Infostand in einer Fußgängerzone. Foto: Piratenpartei/CC
Infostand in einer Fußgängerzone. Foto: Piratenpartei/CC

Den Piraten fehlt die innere Kultur

Basisdemokratie. Mitbestimmung. Austausch. Liquid Feedback. Transparenz. Die Piratenpartei hat seit ihrer Gründung 2006 in der Tat ein paar Dinge auf den Kopf gestellt. Querdenken ist gut, heißt es doch „wer mit dem Strom schwimmt, wird die Quelle [des Erfolgs] nie erreichen.“ Faszinierend jedoch, es gibt genügend Organisationen und Unternehmen in dieser Republik, die wirklich überzeugende Ansätze und Produkte haben, zusätzlich über ein funktionierendes Marketing, eine motiviert arbeitende Basis und ambitionierte Führungspersönlichkeiten verfügen. Und doch: der langfristige Erfolg bleibt aus – wie auch bei der Piratenpartei.

Die Abfolge bei Unternehmen ist bekannt: Bei Misserfolg werden vom Management Analysen durchgeführt, aktuelle Management-Modelle werden frisch implementiert, Strukturen umgeworfen oder gar Mitarbeiter entlassen. Im Sinne der Quartalsberichte wird dann kurzfristig die nächste Analyse durchgeführt und ggf. festgestellt, dass die Veränderungen nicht die gewünschten Erfolge bringen. Das Spiel beginnt von Neuem! Es wird alles getan, man ist offen für Veränderungen. Woran kranken dann manche dieser Unternehmen und Organisationen? An der Flexibilität und dem Willen kann es nicht liegen.

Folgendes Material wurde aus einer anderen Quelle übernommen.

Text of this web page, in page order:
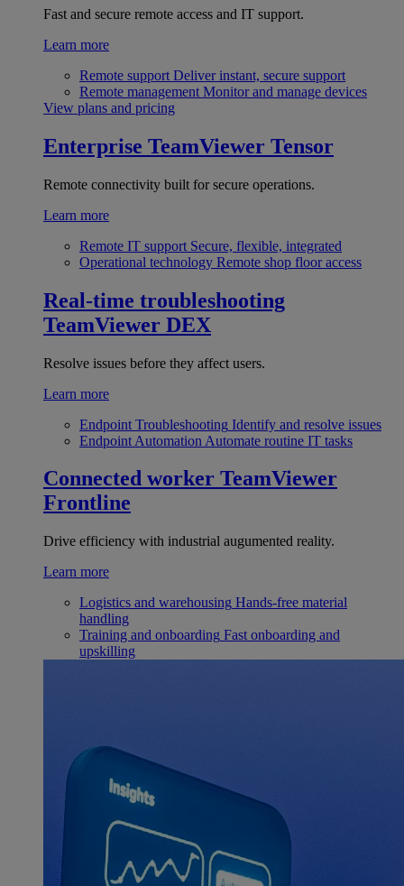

So wie man nach Watzlawick „nicht nicht kommunizieren kann“ kann man auch nicht keine Kultur haben. Jedes Tun und Sein ist Kultur. Kultur per se. Deshalb: Jede Organisation lebt eine bestimmte Kultur. Und meist ist diese Kultur nicht geplant, sondern sie ist einfach so entstanden. Mit der Folge, dass sie nichts zum Erreichen des Unternehmens- oder Parteiziels beiträgt – und schlechtestenfalls sogar genau das Gegenteil bewirkt.

Die Piratenpartei ist dafür ein wunderbares Beispiel: Bei der Gründung wurde wahrscheinlich viel darüber nachgedacht, für was die Partei stehen soll, was erreicht werden soll, was angeprangert wird, was verteufelt und gegen wen und was sich die Partei in Stellung bringt. Betrachtet man die ersten Wahlergebnisse, dann kann wohl festgestellt werden, dass die Inhalte ankamen. Ziel erreicht.

Doch nach dem Erfolg kommt die Realität. Das wahre Zusammenarbeiten. Daily Business – die Periode der inneren Zerfleischung. Die Onlinegemeinde der Piraten versuchte von der Basis aus die Kultur der Organisation zu bestimmen. „Basisdemokratisch“ wird dieser Prozess intern genannt. Chaos ist die wohl bessere Bezeichnung. Die Folgen dieser Vorgehensweise sind allen bekannt: Die Umfragewerte sind im Keller angekommen. Die Partei (welche Partei?) wird unter ferner liefen aufgeführt und die Anhänger und sämtliches noch vorhandenes fähiges Führungspersonal verlassen das sinkende Schiff.

Welche (Unternehmens-)Kultur ist notwendig, damit ein Unternehmen wie die Piratenpartei – und nicht nur diese – erfolgreich funktionieren kann? Eines ist sicher: Neben Visionen und Zielen, Werten und Leitlinien, gefragten Produkten und Inhalten ist es notwendig, dezidiert Verhaltensnormen zu definieren, diese vorzuleben und einzufordern. Und diese Unternehmens- bzw. Organisationsvorgabe kann und darf nicht durch die Basis bestimmt werden. Die Definition obliegt der Führung. Die Basis kann helfen, die Verhaltensnormen zu verbessern, zu verfeinern – doch sie bestimmt sie nicht!

Für den Fall der Piratenpartei empfiehlt sich: Erst eine Satzung vorlegen, wie die Organisation und deren Mitglieder miteinander umgehen (sollen), und sobald diese verabschiedet ist, festgezurrt und als Basis des Miteinanders akzeptiert ist, dann kann die Arbeit an der Umsetzung der Inhalte beginnen. Und erst dann! Wichtig dabei – es müssen auch Konsequenzen bestimmt werden, wenn Verhaltensnormen eben nicht eingehalten werden. Und die gelten auch für die Führungsriege – oder vielleicht gerade für diese an erster Stelle.